The system shall maintain a condensed specification document optimized for LLM context:
- Token budget: 2,500-3,000 tokens
- Content coverage: Core syntax, critical rules, common patterns, error checklist
- Format: Markdown with code examples
- Location:
tools/llm-eval/SPEC_CONDENSED.md
The condensed specification shall include:
- Core philosophy and design principles
- Snippet structure templates
- Complete step types with examples
- Database bindings and SQL dialect syntax
- Common generation errors with fixes
- Generation checklist
The system shall provide intelligent example selection based on task type:
- Example catalog: Minimum 15 categorized examples
- Selection algorithm: Relevance scoring with related category matching
- Token budget: 1,000-1,500 tokens for selected examples
- Selection count: 2-3 examples per generation task
Supported task categories:
- Pure functions
- CRUD operations
- Error handling
- Pattern matching
- Type definitions
- Database bindings
- Queries (Covenant and SQL dialects)
- Transactions
- Effectful functions
- Complex multi-step operations
- Code migration
- Refactoring
The system shall provide reusable prompt templates for common generation scenarios:
- Simple function generation
- CRUD function generation
- Complex multi-step function generation
- Type definition generation
- Migration from imperative languages
- Error recovery and self-correction
- Test generation
- Database schema to binding
- Query optimization
- Refactoring
Each template shall:
- Support parameterization
- Include context size budgets
- Provide example selection guidance
- Specify expected output format
The system shall integrate with the Covenant compiler for validation:
- Compiler detection: Automatically locate
covenant-clibinary or usecargo run - Error parsing: Extract error codes, messages, line numbers, and suggestions
- Phase detection: Identify compilation phase (parser, type_check, effect_check, codegen)

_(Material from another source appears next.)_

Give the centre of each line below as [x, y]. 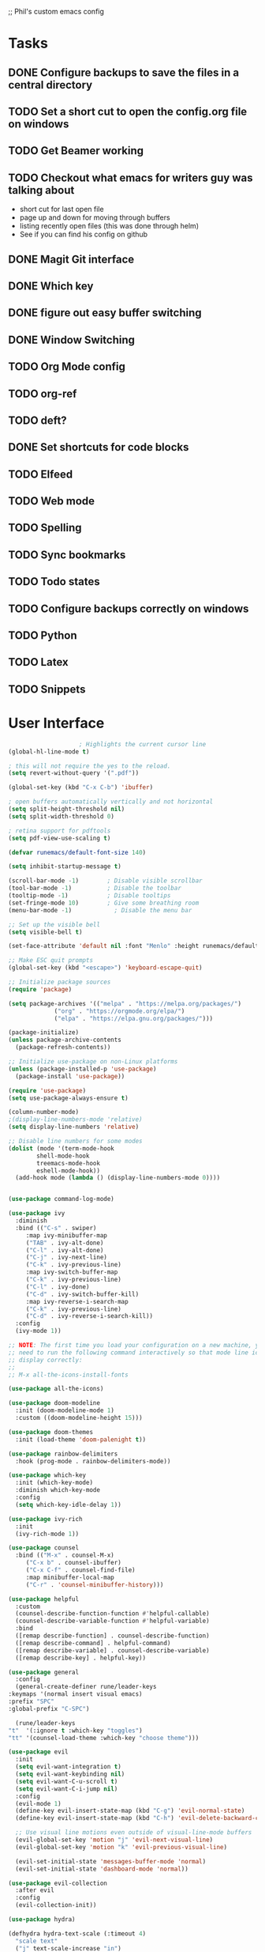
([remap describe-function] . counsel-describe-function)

- Metrics collection: Compilation time, success status, phase reached
- Timeout handling: 30-second maximum compilation time
Validation results shall include:
- Success/failure status
- List of errors with structured metadata
- List of warnings
- Compilation time in milliseconds
- Phase reached identifier
The system shall provide an end-to-end generation pipeline:
Supported LLM providers:
- Anthropic (Claude models)
- OpenAI (GPT models)
- Mock (for testing without API calls)
Generation process:
- Task specification provided by user
- Automatic example selection based on task type
- Prompt construction with spec + examples + task
- LLM API call to generate code
- Compiler validation of generated code
- Automatic self-correction if validation fails (up to 3 attempts)

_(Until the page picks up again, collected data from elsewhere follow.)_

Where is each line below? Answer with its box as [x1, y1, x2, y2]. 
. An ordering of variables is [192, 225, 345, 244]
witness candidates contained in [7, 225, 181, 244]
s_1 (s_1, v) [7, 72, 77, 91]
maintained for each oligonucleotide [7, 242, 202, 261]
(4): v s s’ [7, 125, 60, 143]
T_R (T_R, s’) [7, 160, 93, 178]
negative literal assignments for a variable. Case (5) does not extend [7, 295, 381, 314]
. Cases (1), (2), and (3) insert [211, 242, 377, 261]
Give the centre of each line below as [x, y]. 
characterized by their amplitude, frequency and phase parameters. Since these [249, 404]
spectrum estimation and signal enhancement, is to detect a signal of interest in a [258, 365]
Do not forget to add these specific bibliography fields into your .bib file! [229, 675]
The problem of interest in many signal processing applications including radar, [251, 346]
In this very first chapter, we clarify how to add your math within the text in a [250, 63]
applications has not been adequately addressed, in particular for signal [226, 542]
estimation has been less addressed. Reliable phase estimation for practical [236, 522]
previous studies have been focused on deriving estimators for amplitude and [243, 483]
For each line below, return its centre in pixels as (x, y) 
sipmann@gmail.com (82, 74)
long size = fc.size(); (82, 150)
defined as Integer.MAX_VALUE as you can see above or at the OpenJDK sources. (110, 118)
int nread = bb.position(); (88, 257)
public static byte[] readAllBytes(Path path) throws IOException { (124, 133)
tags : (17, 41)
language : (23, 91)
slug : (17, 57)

- Metrics collection and reporting
Self-correction loop:
- Maximum correction attempts: 3
- Error-driven correction prompts
- Automatic retry with compiler feedback
- Success determination: compiler validation passes
Metrics tracked per task:
- Attempt count
- First-pass success (boolean)
- Final success (boolean)
- Total prompt tokens
- Total completion tokens
- Total cost (USD)
- Total duration (milliseconds)
- Error codes encountered
The system shall include a comprehensive test suite:
- Total tasks: Minimum 100 tasks
- Coverage: All major language patterns and complexity levels
- Categories: Pure functions, CRUD, error handling, pattern matching, effects, complex operations, queries
Task distribution:
- Pure functions: 15+ tasks (arithmetic, strings, recursion)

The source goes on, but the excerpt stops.